From: pat hayes <phayes@ai.uwf.edu>
Subject: Re: possible semantic bugs concerning domain and range
Date: Tue, 24 Sep 2002 18:09:38 -0500

[...]

> Yes, that is a good point, I confess, and one that forces me to admit 
> that the idea of 'the' (singular) range has to be relaxed.  But even 
> in this case I would prefer to say that both bar and baz are ranges, 
> and that it therefore follows that any value of foo is in their 
> intersection, but not that the intersection *was* a range.
> 
> I want to be able to restrict the class of range classes to a limited 
> set in a particular application (eg they might correspond to Java 
> classes, or have associated datatypes). On my view, being a range is 
> (or at any rate, can be) a more substantial claim than merely being a 
> class which holds all the values.
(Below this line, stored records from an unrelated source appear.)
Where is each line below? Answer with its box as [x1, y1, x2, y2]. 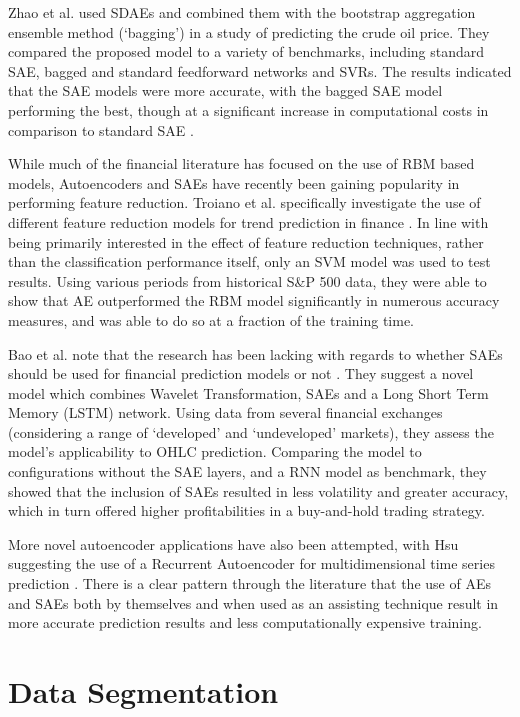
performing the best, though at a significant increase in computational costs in [8, 99, 489, 120]
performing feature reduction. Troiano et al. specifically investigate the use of [8, 192, 481, 213]
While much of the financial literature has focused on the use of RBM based [8, 153, 475, 174]
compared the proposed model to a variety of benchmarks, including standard [8, 41, 485, 62]
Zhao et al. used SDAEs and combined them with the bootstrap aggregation [8, 2, 476, 22]
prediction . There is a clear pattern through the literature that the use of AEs [8, 573, 491, 594]
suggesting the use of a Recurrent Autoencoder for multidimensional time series [8, 553, 495, 574]
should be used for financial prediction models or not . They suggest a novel [8, 363, 474, 384]
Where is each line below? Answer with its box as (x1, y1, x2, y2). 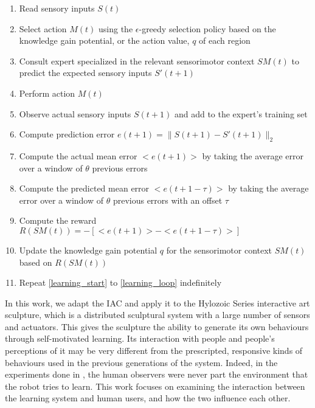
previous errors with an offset (112, 193, 223, 206)
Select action (19, 22, 67, 35)
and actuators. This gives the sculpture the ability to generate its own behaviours (5, 320, 309, 333)
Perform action (19, 86, 75, 99)
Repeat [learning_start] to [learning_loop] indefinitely (19, 276, 222, 289)
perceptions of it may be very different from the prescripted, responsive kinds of (5, 344, 303, 357)
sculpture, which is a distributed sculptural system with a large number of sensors (5, 308, 310, 321)
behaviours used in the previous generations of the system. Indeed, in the (5, 356, 278, 368)
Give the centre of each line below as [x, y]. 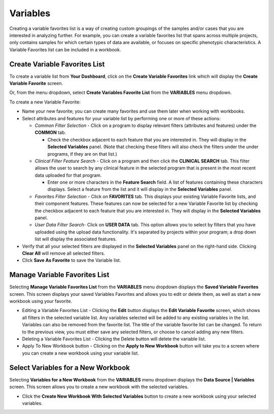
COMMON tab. [50, 132]
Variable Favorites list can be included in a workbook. [65, 49]
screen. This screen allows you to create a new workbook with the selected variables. [99, 387]
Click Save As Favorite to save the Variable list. [72, 260]
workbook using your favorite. [41, 301]
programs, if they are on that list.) [82, 154]
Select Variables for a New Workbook [70, 368]
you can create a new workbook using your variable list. [80, 353]
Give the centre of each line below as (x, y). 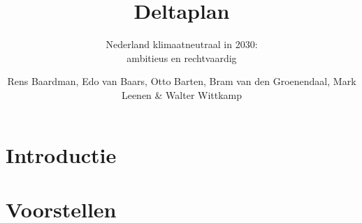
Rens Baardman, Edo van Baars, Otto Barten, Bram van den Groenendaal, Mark (182, 81)
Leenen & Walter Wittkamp (182, 94)
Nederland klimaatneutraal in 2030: (182, 44)
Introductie (61, 154)
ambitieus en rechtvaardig (182, 57)
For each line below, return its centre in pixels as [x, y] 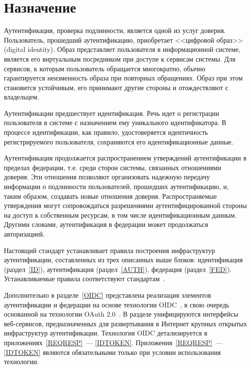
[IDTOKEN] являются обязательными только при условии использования [112, 352]
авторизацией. [24, 234]
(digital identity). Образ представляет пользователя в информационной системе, [122, 49]
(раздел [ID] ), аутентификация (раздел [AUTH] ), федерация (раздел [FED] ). [118, 269]
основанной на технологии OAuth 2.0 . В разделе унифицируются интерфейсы [121, 314]
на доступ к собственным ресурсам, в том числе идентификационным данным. [120, 215]
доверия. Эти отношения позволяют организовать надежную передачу [107, 177]
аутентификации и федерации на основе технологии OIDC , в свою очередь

Maybe we could have two notions of 
> range: your purely extensional one, and the RDFS intensional one. 
> But it seems to me that we don't really need to be able to transmit 
> rangeness up the subclass hierarchy, since for you the only 
> significance of being a range is that it contains all the values: and 
> if you say that explicitly using rdf:type, it holds in both semantics.
> 
> Heres a way to phrase the difference: call a class a protorange iff 
> it contains all the values of a property. For you, protoranges are 
> ranges. For me, only some of the protoranges need be ranges. Clearly, 
> iff semantics is appropriate for protoranges; but many applications 
> of the notion of range require us to be able to identify particular 
> protoranges as the ones to which other information is associated, 

I would like to know about these applications.  In particular, I would like
to know about these applications that actually work correctly in the
presence of super-properties with different ranges.

> and 
> if we make the identification then this ability to distinguish 
> particular protoranges is lost (or requires extra machinery). Whereas 
> it seems to me that applying the iff semantics provides no useful 
> extra entailments. It allows one to conclude that many more classes 
> are ranges, of course, but all this does is make manifest that the 
> notion of 'range' has been (from my point of view) fatally weakened. 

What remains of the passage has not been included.